Но Мудрый в этом тоже прав. Да уж! Мой муж по части нашкодить и разбросать следы случайного как будто бы несчастия по всему периметру, насыпав крошки по углам, фактически подсунуть мне под нос доказательства своего неадекватного преступления, — великолепный и непревзойденный ас.
— Иди к жене, — легко отталкиваю от себя. — Ждет уже, — кивком указываю через его плечо.
Модное свадебное платье с недлинным шлейфом, выставляющее мою малышку в очень выгодном свете, развевается на ветру. Юля вздрагивает, явно сокращается, а после потирает плечики.
— Согрей ее. Дрожат ручонки. Господи, выдумали эти свадьбы, — ворчу старухой. — Давайте в дом! — кричу, вращаясь вокруг себя. — Лёшка?
— А? — горланит деверь.
— Все в дом! Сергей! — машу ему рукой.
Напрасно! Он и так ко мне идет.
— Чего ты раскричалась? — теперь на ухо осторожно произносит. — Я тебя уже боюсь. Ты что-то сегодня очень грозная, чикуита. Давай, наверное, сбавь кубинские обороты. Растерзаешь гостеприимством. Что я потом буду в объяснительной писать? Жена задрала уютом и накормила до отвала благодушием? Знай меру, команданте. Харе командовать. Пусть люди веселятся. Тут все свои. Это я к тому, что с ними мы сочтемся, в случае чего.

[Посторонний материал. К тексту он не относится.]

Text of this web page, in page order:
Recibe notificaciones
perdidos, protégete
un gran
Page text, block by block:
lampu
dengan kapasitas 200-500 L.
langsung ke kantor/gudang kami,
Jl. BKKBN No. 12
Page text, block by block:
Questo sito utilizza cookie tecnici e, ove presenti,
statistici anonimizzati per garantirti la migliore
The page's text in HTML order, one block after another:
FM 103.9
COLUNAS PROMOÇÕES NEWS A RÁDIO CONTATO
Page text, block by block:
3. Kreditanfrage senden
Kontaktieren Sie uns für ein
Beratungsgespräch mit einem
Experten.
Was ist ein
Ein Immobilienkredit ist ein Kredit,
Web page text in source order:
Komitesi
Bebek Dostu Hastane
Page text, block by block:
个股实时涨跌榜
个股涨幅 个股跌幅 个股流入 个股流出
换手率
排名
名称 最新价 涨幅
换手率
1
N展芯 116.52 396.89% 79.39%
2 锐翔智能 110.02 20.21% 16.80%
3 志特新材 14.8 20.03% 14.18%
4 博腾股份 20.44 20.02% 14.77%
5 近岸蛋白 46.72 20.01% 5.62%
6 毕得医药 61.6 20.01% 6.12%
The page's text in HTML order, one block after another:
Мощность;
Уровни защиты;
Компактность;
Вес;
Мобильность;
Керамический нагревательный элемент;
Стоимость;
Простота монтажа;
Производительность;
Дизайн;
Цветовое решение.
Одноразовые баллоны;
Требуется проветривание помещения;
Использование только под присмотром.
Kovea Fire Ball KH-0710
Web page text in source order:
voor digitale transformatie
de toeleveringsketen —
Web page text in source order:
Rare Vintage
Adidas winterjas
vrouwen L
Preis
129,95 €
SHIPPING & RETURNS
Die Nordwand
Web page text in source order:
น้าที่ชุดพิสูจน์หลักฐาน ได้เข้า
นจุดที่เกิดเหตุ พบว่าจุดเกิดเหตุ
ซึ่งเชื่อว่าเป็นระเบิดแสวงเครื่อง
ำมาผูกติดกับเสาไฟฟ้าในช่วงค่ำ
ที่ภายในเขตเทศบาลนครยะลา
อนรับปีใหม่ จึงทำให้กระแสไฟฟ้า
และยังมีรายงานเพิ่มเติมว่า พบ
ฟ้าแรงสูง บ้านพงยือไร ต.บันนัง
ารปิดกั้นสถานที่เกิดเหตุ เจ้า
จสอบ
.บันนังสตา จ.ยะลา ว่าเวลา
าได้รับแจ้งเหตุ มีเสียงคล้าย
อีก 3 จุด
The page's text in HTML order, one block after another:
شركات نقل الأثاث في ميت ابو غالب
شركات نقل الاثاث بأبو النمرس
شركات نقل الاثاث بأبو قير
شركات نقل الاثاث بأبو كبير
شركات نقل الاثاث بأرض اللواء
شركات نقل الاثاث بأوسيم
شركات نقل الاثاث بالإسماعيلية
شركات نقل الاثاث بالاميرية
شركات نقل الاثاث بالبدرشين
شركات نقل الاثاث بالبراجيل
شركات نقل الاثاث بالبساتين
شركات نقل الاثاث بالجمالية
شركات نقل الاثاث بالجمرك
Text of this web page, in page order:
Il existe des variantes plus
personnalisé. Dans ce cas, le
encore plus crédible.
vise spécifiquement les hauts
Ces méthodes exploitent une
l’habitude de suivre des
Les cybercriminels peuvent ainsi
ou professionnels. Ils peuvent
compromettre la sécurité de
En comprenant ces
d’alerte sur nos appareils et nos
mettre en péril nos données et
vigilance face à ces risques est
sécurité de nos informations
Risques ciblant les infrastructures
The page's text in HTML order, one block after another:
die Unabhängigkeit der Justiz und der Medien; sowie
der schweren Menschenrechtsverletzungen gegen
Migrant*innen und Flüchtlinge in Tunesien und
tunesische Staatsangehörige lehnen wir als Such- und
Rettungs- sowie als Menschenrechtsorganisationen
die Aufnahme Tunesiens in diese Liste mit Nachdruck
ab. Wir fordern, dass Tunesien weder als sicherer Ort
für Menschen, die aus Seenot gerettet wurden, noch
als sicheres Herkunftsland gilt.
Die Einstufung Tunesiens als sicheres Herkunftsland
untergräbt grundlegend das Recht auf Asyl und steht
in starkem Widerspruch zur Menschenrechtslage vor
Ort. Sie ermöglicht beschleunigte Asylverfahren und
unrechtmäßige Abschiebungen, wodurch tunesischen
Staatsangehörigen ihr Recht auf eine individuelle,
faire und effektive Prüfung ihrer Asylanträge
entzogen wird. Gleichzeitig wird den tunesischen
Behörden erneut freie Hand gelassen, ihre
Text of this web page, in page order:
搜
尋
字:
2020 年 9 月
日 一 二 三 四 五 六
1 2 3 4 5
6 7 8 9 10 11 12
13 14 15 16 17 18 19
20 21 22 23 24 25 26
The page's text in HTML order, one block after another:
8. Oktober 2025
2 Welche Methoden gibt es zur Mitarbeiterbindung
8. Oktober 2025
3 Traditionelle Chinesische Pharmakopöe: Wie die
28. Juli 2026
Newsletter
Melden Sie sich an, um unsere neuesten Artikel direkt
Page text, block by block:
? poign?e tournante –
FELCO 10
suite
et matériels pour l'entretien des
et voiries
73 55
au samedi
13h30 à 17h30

— Не лето, Сережа. Холодно, — дергаю плечами. — Детвора одета, а Юлька с голыми плечами…
«Господи!» — щелкнув основательно зубами, я закрываю рот, широко распахнутый то ли от мышечной слабости, то ли от изумления.
Свят кутает Юлу в свой выходной пиджак, с нажимом гладит плечи, обнимает и фиксирует подбородком в точности перед собой.
— Да уж… — ворчит Смирнов. — В дом! — теперь орет. — Князь, давай за мной!
Игорь кружится, прикладываясь головкой о ноги застывших, слегка поплывших от полученного счастья, ничего не замечающих, слегка контуженных ударом чертовой судьбы своих родителей, а после, нащупав небольшой баланс и утихомирив стойку, внучок обхватывает мелкими ручонками двух взрослых, которых, по-моему, огромными клещами не разнять.